I am designing a customer profile application where we need to register upto 100K customers per second through Frontend/API call. At the same time, there will be a PySpark/Databricks batch job which will migrate milliones of existing customers into the same database from different source systems. We are using Cosmos DB SQL API to support this highly concurrent application. When a new customer will register from frontend/API or get migrated through backend batch process, program will assign the unique Customer_Number to him/her and update the flag IsAssigned=True in the cosmos db container. Assignment will happen sequentially based on Sequence_Id in ascending order.
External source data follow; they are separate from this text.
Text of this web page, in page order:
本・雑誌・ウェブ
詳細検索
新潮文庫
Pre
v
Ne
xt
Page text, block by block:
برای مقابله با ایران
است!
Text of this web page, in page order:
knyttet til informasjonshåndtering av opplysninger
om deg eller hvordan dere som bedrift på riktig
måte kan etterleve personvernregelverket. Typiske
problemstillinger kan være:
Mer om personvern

So we will identify and read the record by this clause -- > where Sequence_Id=Select MIN(Sequence_Id) from container where IsAssigned=False to assign the customer_number to the customer. Or Should I maintain the Sequence_Id used in the previous transaction somewhere else?
Please guide me how can I read Lock/Read/Update document/row of cosmos db to manage optimistic concurrency where number of request per seconds is so high.
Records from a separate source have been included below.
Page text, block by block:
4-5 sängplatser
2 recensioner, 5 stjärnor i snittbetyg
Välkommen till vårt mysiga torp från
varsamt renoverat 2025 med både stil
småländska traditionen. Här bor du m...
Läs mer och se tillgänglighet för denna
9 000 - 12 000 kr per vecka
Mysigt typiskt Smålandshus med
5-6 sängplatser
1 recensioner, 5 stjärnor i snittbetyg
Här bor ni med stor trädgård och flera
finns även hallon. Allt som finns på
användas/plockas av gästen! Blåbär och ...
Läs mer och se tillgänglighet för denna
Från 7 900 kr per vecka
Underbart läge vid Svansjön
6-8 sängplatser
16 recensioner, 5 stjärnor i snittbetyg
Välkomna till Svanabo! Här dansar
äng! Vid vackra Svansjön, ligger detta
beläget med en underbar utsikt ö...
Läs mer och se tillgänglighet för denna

Please advice me if you have better suggestion.
I can anticipate below query will be very slow and is a threat to the performance. Sequence_Id=Select MIN(Sequence_Id) from container where IsAssigned=False.
Sequence_Id Customer_Number IsAssigned 1 6000001234567980 False 2 6000001234567241 False 3 6000001234567673 False 4 6000001234567984 False 5 6000000000000001 False … … False 9999999999 6000001234567115 False
I am really stuck and need your help. Thanks in advance.